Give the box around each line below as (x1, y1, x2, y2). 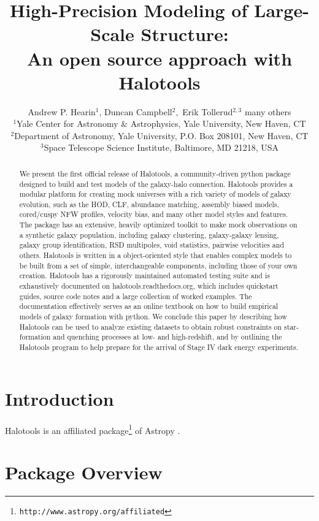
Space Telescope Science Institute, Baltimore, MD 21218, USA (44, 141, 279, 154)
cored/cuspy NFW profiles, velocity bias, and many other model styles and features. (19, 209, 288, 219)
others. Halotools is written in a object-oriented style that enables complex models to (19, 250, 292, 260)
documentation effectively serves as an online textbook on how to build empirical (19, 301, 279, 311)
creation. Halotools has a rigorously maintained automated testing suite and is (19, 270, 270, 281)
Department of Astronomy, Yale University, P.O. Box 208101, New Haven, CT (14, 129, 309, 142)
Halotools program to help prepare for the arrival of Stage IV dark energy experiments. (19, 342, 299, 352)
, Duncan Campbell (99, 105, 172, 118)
━━━━━━
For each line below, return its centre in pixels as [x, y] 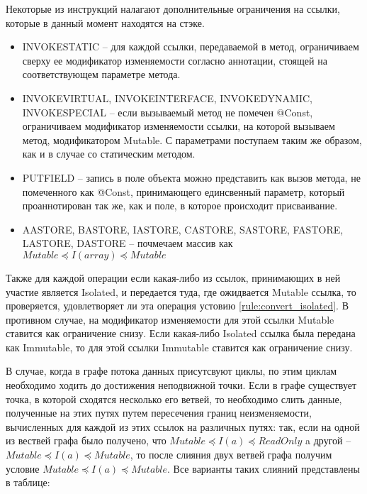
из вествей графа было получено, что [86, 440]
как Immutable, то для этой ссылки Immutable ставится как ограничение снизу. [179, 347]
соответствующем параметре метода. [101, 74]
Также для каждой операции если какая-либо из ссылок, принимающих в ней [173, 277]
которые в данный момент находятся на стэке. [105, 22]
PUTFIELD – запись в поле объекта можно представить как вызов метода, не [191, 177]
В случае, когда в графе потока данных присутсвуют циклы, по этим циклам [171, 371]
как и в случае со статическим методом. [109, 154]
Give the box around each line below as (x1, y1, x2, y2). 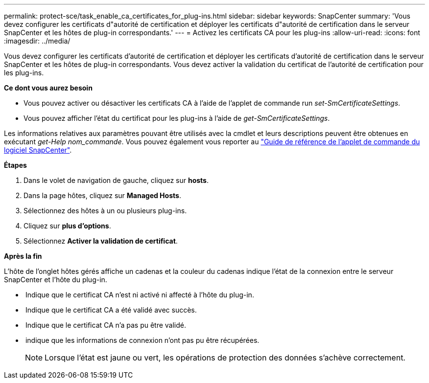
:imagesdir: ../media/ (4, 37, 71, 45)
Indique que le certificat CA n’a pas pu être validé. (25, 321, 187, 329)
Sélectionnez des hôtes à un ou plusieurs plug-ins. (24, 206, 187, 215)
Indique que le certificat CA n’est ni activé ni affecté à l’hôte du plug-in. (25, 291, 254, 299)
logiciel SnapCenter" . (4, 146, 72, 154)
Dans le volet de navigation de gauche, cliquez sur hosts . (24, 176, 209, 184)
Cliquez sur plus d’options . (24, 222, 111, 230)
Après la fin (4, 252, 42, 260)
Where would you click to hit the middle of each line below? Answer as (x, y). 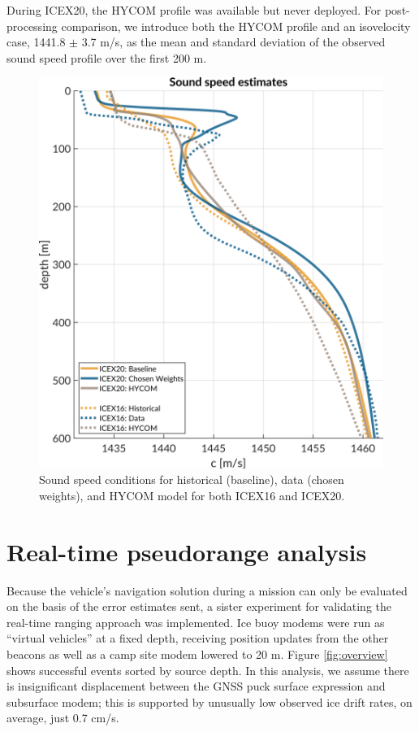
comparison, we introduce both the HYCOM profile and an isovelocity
━━━━━━
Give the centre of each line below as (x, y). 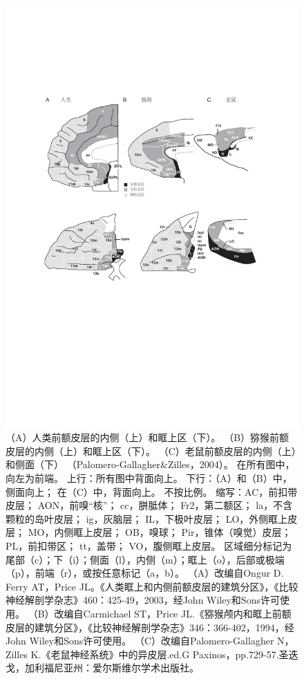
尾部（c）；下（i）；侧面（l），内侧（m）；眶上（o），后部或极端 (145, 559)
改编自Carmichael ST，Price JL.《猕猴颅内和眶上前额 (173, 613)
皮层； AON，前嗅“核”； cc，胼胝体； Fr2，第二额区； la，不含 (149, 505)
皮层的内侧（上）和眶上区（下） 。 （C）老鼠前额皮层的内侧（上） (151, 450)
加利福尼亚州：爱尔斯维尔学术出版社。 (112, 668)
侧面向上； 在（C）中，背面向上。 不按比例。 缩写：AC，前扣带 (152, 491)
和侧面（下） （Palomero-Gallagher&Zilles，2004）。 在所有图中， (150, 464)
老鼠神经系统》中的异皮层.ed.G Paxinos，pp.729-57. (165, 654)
━━━━━━
» **What you are asked to do**: Would you please return all lines of the data that include the word "Halotools"?

» **Output below**:
others. Halotools is written in a object-oriented style that enables complex models to (19, 250, 292, 260)
creation. Halotools has a rigorously maintained automated testing suite and is (19, 270, 270, 281)
Halotools program to help prepare for the arrival of Stage IV dark energy experiments. (19, 342, 299, 352)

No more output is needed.